▶ [WHAT IS EXPECTED]:
Where in the entries below does "durabilité" appear? Copy every line that has it.

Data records
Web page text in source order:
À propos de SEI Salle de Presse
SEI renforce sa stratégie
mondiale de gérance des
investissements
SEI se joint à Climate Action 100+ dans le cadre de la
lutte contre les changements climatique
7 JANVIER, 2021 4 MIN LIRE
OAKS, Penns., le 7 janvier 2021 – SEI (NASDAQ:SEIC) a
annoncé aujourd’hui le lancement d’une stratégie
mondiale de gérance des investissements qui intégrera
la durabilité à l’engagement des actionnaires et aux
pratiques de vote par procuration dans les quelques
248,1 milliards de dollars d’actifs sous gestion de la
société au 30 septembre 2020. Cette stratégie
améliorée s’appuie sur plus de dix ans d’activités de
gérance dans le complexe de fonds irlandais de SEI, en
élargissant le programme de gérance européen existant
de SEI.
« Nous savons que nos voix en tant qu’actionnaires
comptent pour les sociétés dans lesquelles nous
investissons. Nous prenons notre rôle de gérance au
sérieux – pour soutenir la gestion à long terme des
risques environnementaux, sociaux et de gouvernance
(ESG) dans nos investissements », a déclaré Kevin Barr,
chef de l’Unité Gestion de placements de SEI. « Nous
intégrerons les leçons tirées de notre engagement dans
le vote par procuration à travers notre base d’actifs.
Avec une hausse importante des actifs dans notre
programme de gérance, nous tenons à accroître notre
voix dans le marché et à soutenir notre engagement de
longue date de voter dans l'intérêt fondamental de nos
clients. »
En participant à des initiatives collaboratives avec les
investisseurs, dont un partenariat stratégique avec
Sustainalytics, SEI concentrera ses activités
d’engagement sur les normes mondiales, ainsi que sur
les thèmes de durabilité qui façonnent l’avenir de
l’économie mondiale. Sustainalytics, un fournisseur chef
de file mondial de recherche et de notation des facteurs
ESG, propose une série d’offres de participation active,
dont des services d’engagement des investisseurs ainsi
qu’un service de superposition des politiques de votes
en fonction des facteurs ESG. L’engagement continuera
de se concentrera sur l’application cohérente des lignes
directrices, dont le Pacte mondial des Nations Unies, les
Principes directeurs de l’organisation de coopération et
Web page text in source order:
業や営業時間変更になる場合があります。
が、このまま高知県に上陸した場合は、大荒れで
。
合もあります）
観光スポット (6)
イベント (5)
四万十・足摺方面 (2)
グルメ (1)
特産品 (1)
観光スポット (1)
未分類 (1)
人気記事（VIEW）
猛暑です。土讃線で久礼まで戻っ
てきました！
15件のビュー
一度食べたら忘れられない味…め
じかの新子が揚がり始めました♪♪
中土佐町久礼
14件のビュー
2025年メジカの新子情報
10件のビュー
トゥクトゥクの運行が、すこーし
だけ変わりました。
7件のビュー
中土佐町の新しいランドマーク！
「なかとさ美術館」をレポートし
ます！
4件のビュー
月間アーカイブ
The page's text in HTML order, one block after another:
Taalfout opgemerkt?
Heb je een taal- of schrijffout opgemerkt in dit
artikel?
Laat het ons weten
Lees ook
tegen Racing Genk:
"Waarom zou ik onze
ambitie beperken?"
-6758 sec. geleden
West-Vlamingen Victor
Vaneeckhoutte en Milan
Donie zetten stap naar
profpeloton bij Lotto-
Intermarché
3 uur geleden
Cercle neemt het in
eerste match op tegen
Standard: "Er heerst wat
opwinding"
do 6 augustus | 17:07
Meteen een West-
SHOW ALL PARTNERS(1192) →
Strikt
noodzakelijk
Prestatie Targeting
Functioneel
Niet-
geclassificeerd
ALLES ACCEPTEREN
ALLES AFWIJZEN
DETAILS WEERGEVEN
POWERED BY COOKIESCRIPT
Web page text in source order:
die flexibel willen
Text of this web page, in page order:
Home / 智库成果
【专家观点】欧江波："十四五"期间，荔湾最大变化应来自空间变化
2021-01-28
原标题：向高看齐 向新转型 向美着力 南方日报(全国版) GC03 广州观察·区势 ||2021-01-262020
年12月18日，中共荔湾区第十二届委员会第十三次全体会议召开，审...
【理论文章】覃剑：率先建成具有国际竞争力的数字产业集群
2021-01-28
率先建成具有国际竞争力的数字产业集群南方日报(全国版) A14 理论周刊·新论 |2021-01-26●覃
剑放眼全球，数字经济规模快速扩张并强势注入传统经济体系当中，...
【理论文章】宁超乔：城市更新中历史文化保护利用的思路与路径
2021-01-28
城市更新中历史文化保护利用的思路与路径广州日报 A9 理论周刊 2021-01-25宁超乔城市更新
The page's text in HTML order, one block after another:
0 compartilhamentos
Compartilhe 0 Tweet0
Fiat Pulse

▶ [TASK RESULT]:
la durabilité à l’engagement des actionnaires et aux
les thèmes de durabilité qui façonnent l’avenir de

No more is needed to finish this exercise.